*** Working data Section Begins ***

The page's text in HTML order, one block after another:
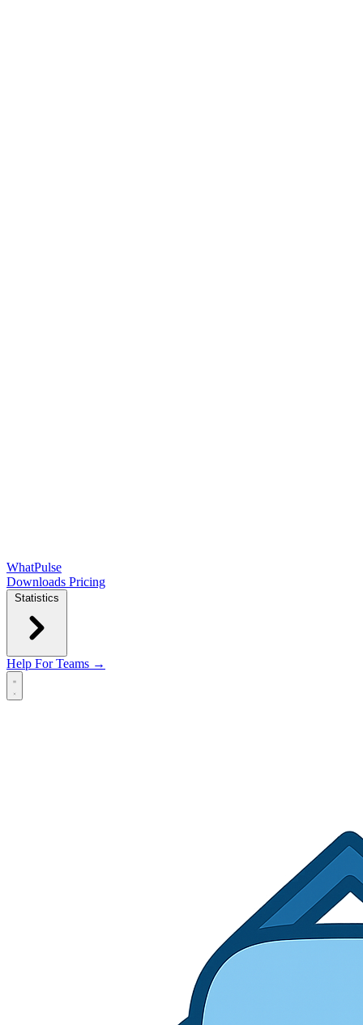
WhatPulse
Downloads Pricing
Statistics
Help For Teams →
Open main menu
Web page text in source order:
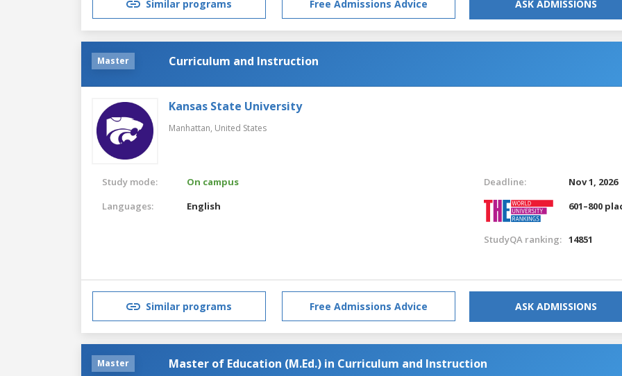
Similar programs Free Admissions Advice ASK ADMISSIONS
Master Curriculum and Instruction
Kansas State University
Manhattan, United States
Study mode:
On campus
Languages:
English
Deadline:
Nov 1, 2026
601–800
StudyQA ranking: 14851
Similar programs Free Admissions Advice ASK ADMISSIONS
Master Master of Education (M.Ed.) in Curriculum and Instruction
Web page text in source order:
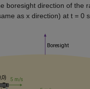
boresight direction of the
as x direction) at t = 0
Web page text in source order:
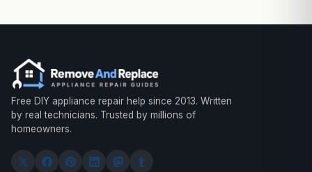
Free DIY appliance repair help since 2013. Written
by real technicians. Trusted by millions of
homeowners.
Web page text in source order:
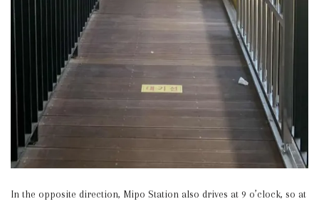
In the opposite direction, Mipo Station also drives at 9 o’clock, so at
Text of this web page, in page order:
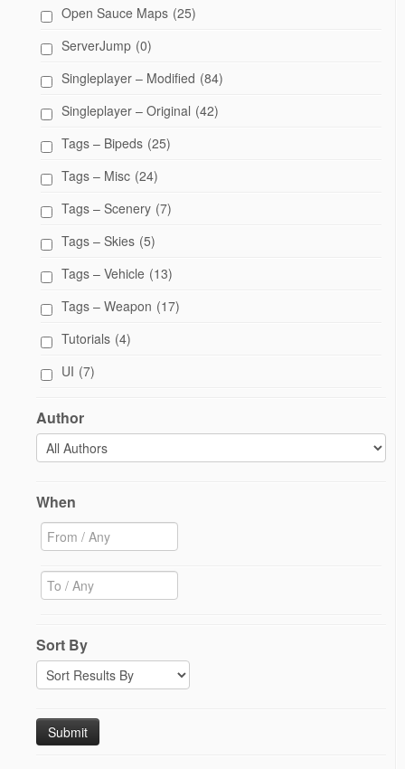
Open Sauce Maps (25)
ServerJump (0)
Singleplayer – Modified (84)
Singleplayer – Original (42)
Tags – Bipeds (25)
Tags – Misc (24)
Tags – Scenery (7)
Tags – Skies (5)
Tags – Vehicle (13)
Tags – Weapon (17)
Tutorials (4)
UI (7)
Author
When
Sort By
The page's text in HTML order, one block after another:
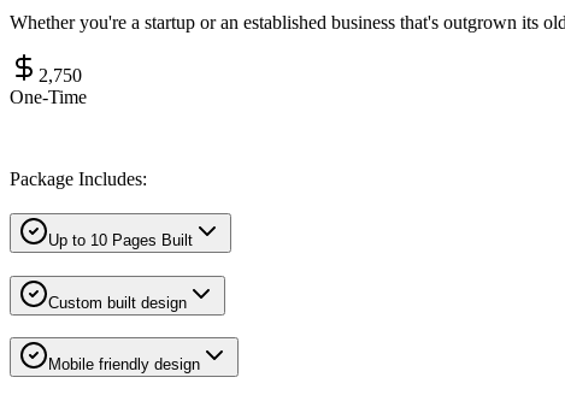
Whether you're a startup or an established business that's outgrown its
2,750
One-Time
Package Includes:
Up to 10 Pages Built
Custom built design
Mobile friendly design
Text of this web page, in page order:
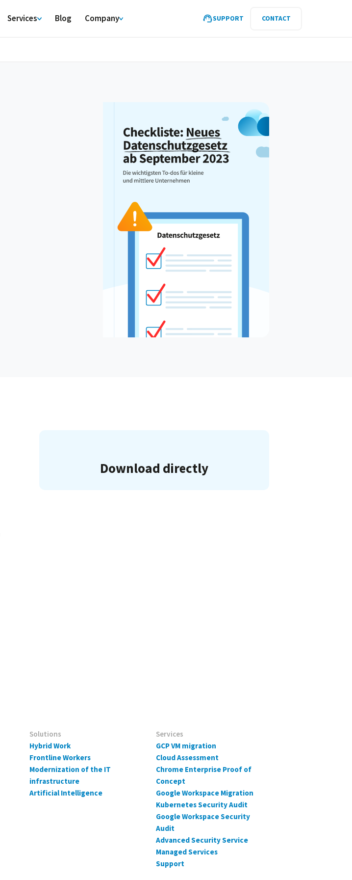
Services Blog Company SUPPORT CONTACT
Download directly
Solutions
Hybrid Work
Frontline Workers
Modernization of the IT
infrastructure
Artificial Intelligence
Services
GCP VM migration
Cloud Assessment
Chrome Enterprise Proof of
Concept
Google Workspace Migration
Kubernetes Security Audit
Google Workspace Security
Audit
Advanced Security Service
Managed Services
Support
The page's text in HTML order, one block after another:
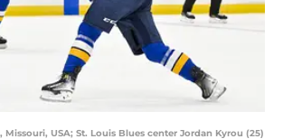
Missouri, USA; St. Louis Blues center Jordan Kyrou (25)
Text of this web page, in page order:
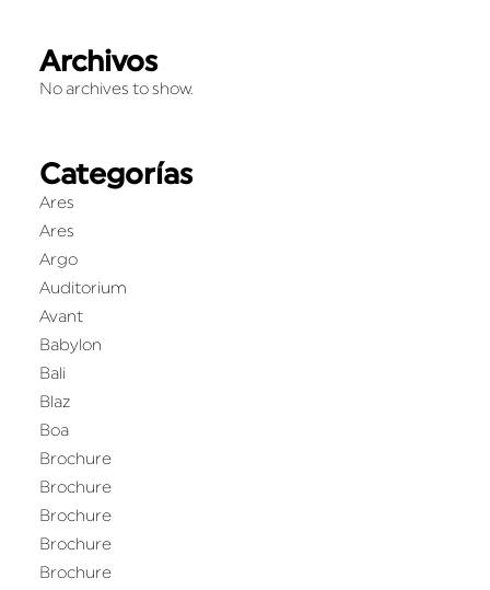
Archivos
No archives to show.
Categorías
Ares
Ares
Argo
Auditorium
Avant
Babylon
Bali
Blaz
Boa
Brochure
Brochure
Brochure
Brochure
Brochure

*** Working data Section Ends ***

What the exercise asks> All of the material above should be reproduced exactly, except the pictures.

Solution below>
The page's text in HTML order, one block after another:
WhatPulse
Downloads Pricing
Statistics
Help For Teams →
Open main menu
Web page text in source order:
Similar programs Free Admissions Advice ASK ADMISSIONS
Master Curriculum and Instruction
Kansas State University
Manhattan, United States
Study mode:
On campus
Languages:
English
Deadline:
Nov 1, 2026
601–800
StudyQA ranking: 14851
Similar programs Free Admissions Advice ASK ADMISSIONS
Master Master of Education (M.Ed.) in Curriculum and Instruction
Web page text in source order:
boresight direction of the
as x direction) at t = 0
Web page text in source order:
Free DIY appliance repair help since 2013. Written
by real technicians. Trusted by millions of
homeowners.
Web page text in source order:
In the opposite direction, Mipo Station also drives at 9 o’clock, so at
Text of this web page, in page order:
Open Sauce Maps (25)
ServerJump (0)
Singleplayer – Modified (84)
Singleplayer – Original (42)
Tags – Bipeds (25)
Tags – Misc (24)
Tags – Scenery (7)
Tags – Skies (5)
Tags – Vehicle (13)
Tags – Weapon (17)
Tutorials (4)
UI (7)
Author
When
Sort By
The page's text in HTML order, one block after another:
Whether you're a startup or an established business that's outgrown its
2,750
One-Time
Package Includes:
Up to 10 Pages Built
Custom built design
Mobile friendly design
Text of this web page, in page order:
Services Blog Company SUPPORT CONTACT
Download directly
Solutions
Hybrid Work
Frontline Workers
Modernization of the IT
infrastructure
Artificial Intelligence
Services
GCP VM migration
Cloud Assessment
Chrome Enterprise Proof of
Concept
Google Workspace Migration
Kubernetes Security Audit
Google Workspace Security
Audit
Advanced Security Service
Managed Services
Support
The page's text in HTML order, one block after another:
Missouri, USA; St. Louis Blues center Jordan Kyrou (25)
Text of this web page, in page order:
Archivos
No archives to show.
Categorías
Ares
Ares
Argo
Auditorium
Avant
Babylon
Bali
Blaz
Boa
Brochure
Brochure
Brochure
Brochure
Brochure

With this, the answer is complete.